In the material below, find each line with the string "study" and copy it.

┌────────

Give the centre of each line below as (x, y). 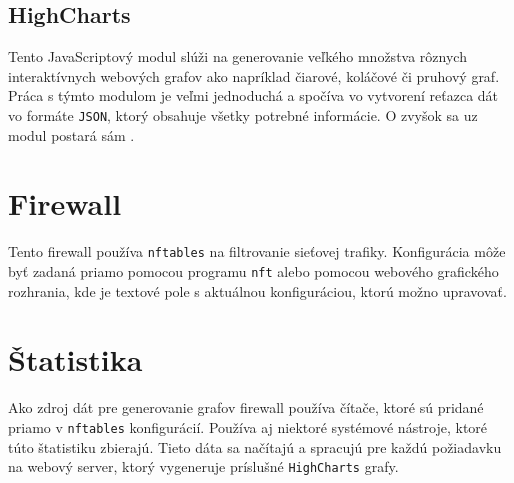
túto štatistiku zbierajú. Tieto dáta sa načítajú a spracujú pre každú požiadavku (255, 446)
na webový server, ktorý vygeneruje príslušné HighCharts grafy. (203, 466)
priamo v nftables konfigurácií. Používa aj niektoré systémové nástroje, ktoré (248, 426)
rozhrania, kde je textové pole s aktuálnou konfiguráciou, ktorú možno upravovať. (257, 290)
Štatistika (75, 359)
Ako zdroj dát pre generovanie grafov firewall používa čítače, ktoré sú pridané (246, 407)
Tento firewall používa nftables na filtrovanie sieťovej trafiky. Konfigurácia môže (257, 251)
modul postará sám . (71, 134)
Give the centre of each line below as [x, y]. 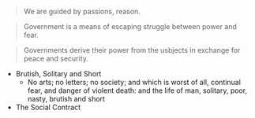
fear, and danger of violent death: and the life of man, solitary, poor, [137, 90]
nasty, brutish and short [66, 99]
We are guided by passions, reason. [82, 11]
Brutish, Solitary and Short [58, 74]
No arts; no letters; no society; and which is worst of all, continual [134, 82]
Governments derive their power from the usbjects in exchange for [132, 50]
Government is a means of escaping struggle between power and [130, 26]
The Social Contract [48, 107]
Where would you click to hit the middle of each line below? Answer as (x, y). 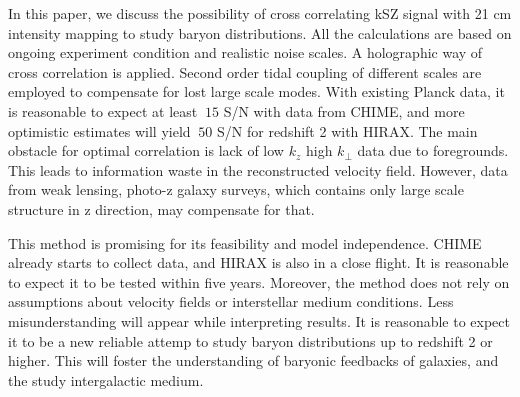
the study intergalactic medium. (106, 379)
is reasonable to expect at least (103, 110)
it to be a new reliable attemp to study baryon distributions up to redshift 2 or (250, 340)
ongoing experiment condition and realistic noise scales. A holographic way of (245, 52)
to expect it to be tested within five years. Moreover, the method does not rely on (259, 281)
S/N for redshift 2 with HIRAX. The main (347, 130)
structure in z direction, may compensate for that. (161, 208)
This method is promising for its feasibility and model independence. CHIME (245, 242)

└────────

--- RESPONSE AREA ---
the study intergalactic medium. (106, 379)
it to be a new reliable attemp to study baryon distributions up to redshift 2 or (250, 340)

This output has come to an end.